# Parts needed Logan 10/11" LA-532/ LA-1520



## Mercedes107 (Sep 10, 2019)

Worm Wheel
Old Part# LA-532
New Part # LA-1520
Anyone have a spare they are willing to part with.


----------



## Nogoingback (Sep 11, 2019)

There's a apron worm gear for an 11" lathe on eBay.  Any chance?








						Apron Worm Gear and bushings For 11" Logan Lathe 3/4" Inside Diameter  | eBay
					

The worm gear is in great condition. Normal wear on the fit between the worm gear and the bushings. Not sure what other models this will fit.



					www.ebay.com
				




There's also someone that makes them:








						Logan Lathe Apron Worm Gear & Bushings Shop Made  | eBay
					

Find many great new & used options and get the best deals for Logan Lathe Apron Worm Gear & Bushings Shop Made at the best online prices at eBay! Free shipping for many products!



					www.ebay.com


----------



## Mercedes107 (Sep 12, 2019)

Thanks for the reply I have already contacted both of those guys. I need the wheel that mates to those gears. The guy with the used one doesn't have it. The guy that makes them has made them in the past and says he will try to make me another but I haven't heard from him since.

I may try to put my lathe back together and make one in manual mode, Then hob the gear out on the mill.


----------



## rambin (Oct 9, 2019)

logan themselves might have it at lathe.com?  you wont like the price but just a thought


----------



## Mercedes107 (Oct 16, 2019)

rambin said:


> logan themselves might have it at lathe.com?  you wont like the price but just a thought



I think I'm covered. I got the guy that makes the worm gear to start making the worm wheel. I ordered the set. About 1/2 the price for new from Logan.

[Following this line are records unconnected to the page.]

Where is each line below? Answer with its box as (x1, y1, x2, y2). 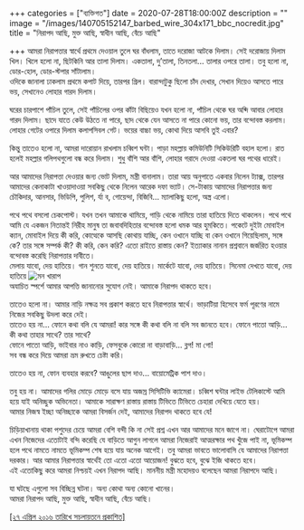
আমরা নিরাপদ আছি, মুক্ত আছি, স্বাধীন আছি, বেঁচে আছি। (9, 493, 153, 504)
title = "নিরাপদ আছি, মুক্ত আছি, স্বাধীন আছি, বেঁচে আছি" (9, 27, 161, 38)
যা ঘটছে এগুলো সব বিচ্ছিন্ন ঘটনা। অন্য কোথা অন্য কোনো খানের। (9, 483, 176, 494)
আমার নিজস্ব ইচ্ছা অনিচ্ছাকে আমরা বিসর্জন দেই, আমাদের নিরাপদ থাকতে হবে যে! (9, 406, 213, 417)
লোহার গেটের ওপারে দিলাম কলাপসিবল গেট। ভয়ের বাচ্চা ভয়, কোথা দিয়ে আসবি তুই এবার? (9, 125, 239, 135)
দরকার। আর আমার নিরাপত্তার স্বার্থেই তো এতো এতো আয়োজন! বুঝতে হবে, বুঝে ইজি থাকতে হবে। (9, 455, 258, 465)
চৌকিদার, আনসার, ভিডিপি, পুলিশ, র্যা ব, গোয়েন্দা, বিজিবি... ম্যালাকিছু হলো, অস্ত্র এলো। (9, 192, 232, 202)
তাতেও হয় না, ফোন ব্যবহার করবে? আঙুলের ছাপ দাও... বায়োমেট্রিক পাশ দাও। (9, 368, 208, 378)
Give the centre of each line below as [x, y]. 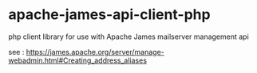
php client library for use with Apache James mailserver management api [128, 36]
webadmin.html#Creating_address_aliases [78, 60]
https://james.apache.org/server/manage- [95, 52]
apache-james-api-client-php [109, 15]
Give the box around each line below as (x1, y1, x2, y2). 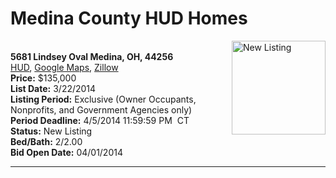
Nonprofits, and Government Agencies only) (10, 103, 193, 116)
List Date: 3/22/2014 (10, 82, 97, 94)
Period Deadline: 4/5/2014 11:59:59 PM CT (10, 114, 190, 126)
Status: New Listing (10, 125, 93, 137)
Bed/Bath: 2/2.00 (10, 135, 83, 147)
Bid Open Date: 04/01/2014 (10, 146, 123, 158)
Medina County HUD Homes (10, 7, 248, 30)
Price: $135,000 (10, 72, 77, 84)
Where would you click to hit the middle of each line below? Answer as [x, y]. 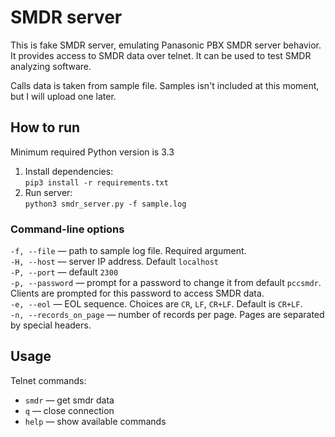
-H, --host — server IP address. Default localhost [114, 262]
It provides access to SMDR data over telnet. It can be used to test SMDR [161, 55]
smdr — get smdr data [69, 400]
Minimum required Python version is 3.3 [92, 152]
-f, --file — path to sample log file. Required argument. [128, 251]
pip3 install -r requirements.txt [96, 182]
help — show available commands [95, 421]
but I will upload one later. [63, 96]
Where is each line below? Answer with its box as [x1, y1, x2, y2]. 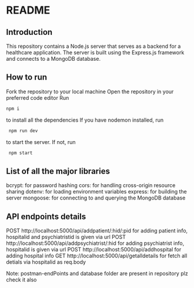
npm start [8, 150, 33, 156]
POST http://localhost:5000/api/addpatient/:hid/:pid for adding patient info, [6, 227, 188, 234]
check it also [6, 276, 37, 283]
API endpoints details [6, 211, 86, 221]
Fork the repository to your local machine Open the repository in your [6, 88, 174, 95]
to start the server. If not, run [6, 138, 76, 145]
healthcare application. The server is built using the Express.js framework [6, 49, 185, 56]
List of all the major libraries [6, 166, 111, 176]
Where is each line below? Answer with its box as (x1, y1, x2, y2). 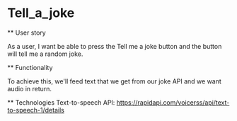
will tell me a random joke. (7, 50, 83, 58)
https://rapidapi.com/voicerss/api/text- (116, 98, 230, 107)
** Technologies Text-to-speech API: (7, 98, 115, 107)
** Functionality (7, 63, 53, 71)
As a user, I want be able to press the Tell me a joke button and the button (7, 42, 222, 50)
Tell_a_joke (7, 5, 75, 21)
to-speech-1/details (7, 105, 65, 114)
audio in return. (7, 84, 52, 93)
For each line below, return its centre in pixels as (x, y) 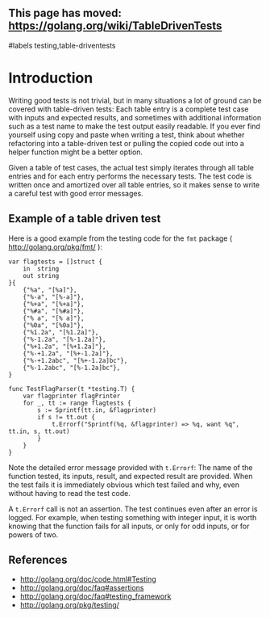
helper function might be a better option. (76, 152)
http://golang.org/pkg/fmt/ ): (56, 246)
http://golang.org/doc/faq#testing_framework (96, 596)
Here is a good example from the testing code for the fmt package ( (120, 238)
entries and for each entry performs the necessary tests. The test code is (130, 176)
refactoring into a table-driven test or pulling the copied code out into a (126, 143)
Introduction (51, 78)
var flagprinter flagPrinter (72, 396)
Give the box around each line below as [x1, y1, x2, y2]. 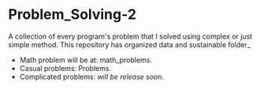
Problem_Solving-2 [8, 6, 136, 24]
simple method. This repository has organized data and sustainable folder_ [8, 39, 251, 49]
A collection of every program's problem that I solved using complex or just [8, 32, 253, 41]
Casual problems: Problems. [19, 63, 112, 72]
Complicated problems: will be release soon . [19, 72, 165, 81]
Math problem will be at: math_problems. [19, 55, 152, 65]
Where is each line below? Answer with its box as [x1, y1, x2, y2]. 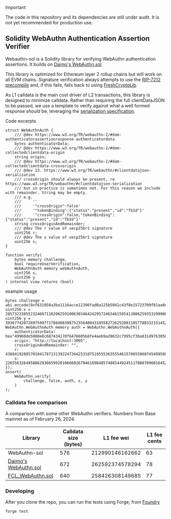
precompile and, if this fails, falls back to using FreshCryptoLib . [5, 81, 138, 88]
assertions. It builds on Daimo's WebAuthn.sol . [5, 61, 103, 67]
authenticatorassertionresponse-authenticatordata [5, 136, 115, 142]
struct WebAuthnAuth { [5, 127, 53, 133]
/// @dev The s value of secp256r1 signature [14, 234, 113, 240]
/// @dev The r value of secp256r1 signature [14, 226, 113, 231]
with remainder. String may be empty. [5, 190, 88, 195]
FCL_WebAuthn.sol [8, 472, 53, 479]
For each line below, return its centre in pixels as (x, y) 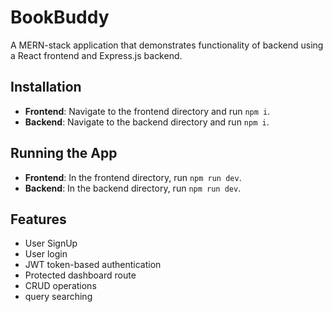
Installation (46, 87)
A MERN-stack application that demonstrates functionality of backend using (167, 45)
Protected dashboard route (80, 275)
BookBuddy (60, 17)
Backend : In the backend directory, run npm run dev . (133, 188)
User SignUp (51, 243)
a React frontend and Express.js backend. (96, 55)
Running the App (64, 153)
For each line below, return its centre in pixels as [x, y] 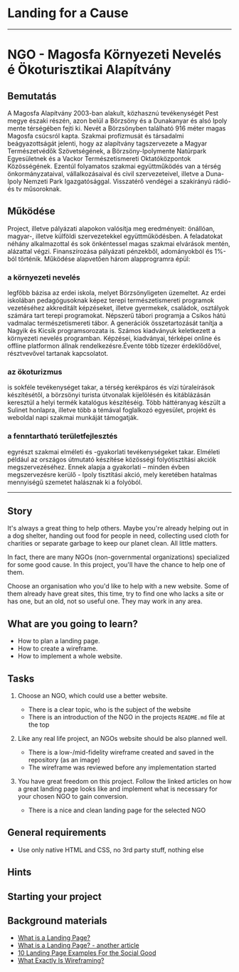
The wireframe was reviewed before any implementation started [122, 767]
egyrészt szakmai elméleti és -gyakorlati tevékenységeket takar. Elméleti [114, 451]
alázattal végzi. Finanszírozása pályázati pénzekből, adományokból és [110, 251]
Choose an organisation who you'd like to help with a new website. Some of [118, 586]
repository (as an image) [64, 760]
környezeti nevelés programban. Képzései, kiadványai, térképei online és [114, 338]
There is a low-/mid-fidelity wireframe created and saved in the [121, 752]
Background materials [58, 921]
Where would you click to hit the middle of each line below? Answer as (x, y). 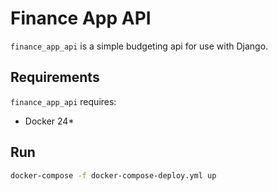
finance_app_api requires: (63, 101)
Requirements (55, 77)
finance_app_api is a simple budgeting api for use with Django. (139, 46)
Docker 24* (49, 121)
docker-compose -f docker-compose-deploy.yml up (113, 175)
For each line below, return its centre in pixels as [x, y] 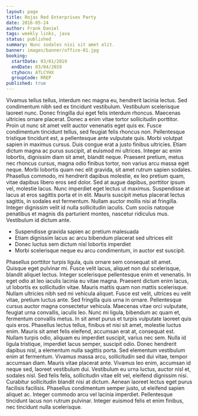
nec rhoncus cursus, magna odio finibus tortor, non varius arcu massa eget [98, 163]
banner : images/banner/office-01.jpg [53, 50]
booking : [17, 56]
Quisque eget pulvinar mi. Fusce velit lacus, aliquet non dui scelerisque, [93, 268]
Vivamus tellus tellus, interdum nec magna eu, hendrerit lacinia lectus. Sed [97, 100]
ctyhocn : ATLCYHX [33, 72]
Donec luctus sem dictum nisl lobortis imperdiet [73, 244]
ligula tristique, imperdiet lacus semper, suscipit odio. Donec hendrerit [91, 344]
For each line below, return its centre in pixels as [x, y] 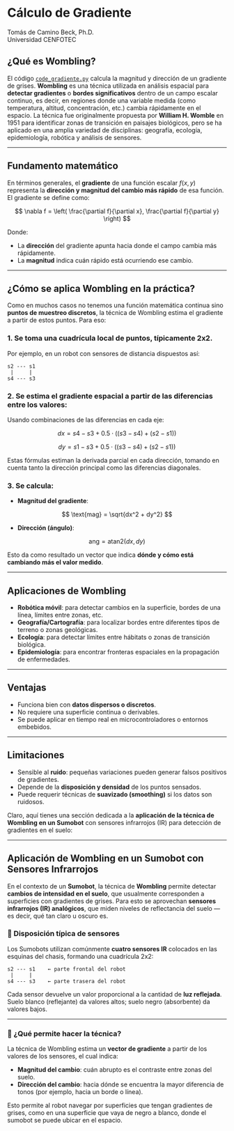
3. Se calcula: [31, 486]
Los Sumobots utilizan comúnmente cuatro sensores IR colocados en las [112, 948]
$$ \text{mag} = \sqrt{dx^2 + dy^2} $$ [117, 514]
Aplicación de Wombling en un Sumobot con [106, 859]
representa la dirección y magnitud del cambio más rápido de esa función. [116, 190]
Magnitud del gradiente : [53, 501]
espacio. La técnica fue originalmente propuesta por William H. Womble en [116, 115]
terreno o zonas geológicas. [57, 630]
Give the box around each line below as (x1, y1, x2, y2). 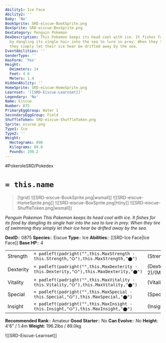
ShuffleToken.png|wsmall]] (17, 205, 72, 211)
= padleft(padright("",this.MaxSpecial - (34, 289, 132, 295)
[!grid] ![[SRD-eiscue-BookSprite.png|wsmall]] (17, 194, 112, 200)
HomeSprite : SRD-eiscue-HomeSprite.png (5, 85, 87, 90)
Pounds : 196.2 (9, 149, 39, 154)
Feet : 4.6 (9, 71, 30, 76)
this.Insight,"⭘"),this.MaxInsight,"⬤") (34, 306, 132, 311)
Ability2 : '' (5, 12, 32, 17)
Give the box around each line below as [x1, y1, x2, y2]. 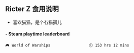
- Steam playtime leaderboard [5, 31, 70, 37]
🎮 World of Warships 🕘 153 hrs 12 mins [5, 43, 129, 48]
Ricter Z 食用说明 [5, 5, 59, 14]
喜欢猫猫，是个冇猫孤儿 [12, 19, 62, 25]
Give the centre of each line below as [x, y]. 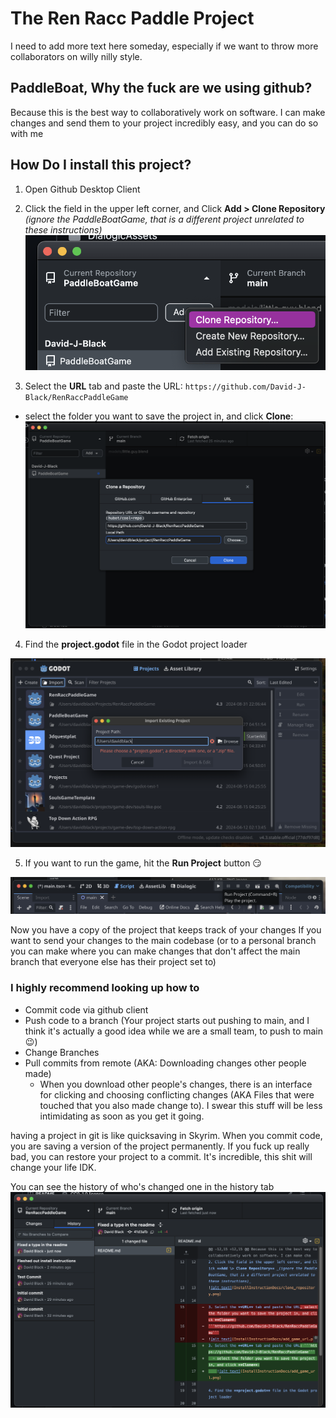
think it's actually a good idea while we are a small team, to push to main [173, 1031]
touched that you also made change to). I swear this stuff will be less [181, 1105]
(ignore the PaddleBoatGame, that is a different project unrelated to [164, 219]
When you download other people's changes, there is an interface [176, 1084]
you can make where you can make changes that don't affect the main [155, 951]
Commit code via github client [86, 1009]
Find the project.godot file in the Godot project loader [136, 644]
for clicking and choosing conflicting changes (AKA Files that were [177, 1094]
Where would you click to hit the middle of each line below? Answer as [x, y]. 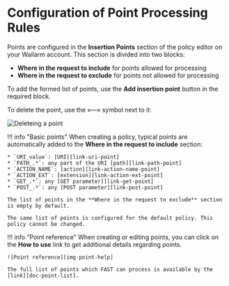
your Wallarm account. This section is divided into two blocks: [96, 54]
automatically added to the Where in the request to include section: [105, 144]
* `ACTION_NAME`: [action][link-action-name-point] [84, 169]
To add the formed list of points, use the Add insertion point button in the [113, 89]
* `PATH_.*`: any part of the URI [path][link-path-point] [95, 163]
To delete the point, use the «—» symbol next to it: [79, 110]
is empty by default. [39, 206]
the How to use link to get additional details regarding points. [95, 244]
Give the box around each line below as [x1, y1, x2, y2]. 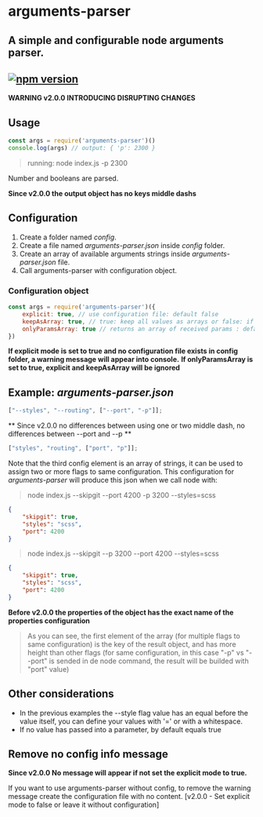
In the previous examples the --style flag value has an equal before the [19, 708, 249, 717]
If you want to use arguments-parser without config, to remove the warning [8, 783, 252, 793]
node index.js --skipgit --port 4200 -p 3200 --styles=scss [27, 491, 217, 500]
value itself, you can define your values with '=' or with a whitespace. [19, 717, 243, 726]
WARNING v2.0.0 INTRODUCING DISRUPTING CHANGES [8, 93, 196, 103]
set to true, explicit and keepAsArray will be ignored [8, 363, 180, 373]
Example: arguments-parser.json [8, 385, 174, 399]
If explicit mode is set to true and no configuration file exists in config [8, 346, 239, 356]
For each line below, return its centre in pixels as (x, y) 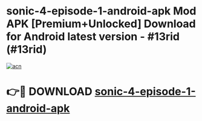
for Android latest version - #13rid (93, 37)
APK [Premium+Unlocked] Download (101, 24)
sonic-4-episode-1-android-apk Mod (101, 11)
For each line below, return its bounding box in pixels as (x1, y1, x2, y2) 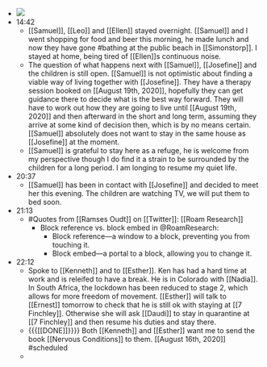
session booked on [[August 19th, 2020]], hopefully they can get (27, 85, 244, 95)
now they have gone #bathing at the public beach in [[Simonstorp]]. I (27, 43, 258, 52)
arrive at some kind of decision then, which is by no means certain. (27, 120, 252, 129)
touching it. (52, 240, 90, 249)
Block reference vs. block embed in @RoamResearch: (40, 223, 219, 232)
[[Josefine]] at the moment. (27, 137, 120, 147)
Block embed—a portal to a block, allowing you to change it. (52, 248, 252, 258)
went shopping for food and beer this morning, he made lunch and (27, 35, 249, 44)
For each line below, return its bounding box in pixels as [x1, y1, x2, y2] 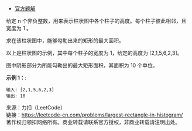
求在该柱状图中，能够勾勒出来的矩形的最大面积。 [6, 37, 124, 44]
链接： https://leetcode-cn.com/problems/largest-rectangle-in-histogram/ [6, 111, 183, 118]
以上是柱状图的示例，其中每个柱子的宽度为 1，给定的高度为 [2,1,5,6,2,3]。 [6, 49, 183, 56]
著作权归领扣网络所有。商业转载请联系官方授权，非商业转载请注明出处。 [6, 119, 180, 125]
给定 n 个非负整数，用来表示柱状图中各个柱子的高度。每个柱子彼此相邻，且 [6, 17, 187, 24]
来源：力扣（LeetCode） [6, 104, 66, 111]
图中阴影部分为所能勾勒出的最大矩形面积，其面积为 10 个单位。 [6, 62, 158, 69]

						Logan Lathe Apron Worm And Gear Assembly New, Shop Made  | eBay
					

Find many great new & used options and get the best deals for Logan Lathe Apron Worm And Gear Assembly New, Shop Made at the best online prices at eBay! Free shipping for many products!



					www.ebay.com


----------



## Mercedes107 (Oct 18, 2019)

They came in today. Looks like it might be a better steel than the original. I believe the original was a cast steel. Hopefully I can get these in tomorrow.


----------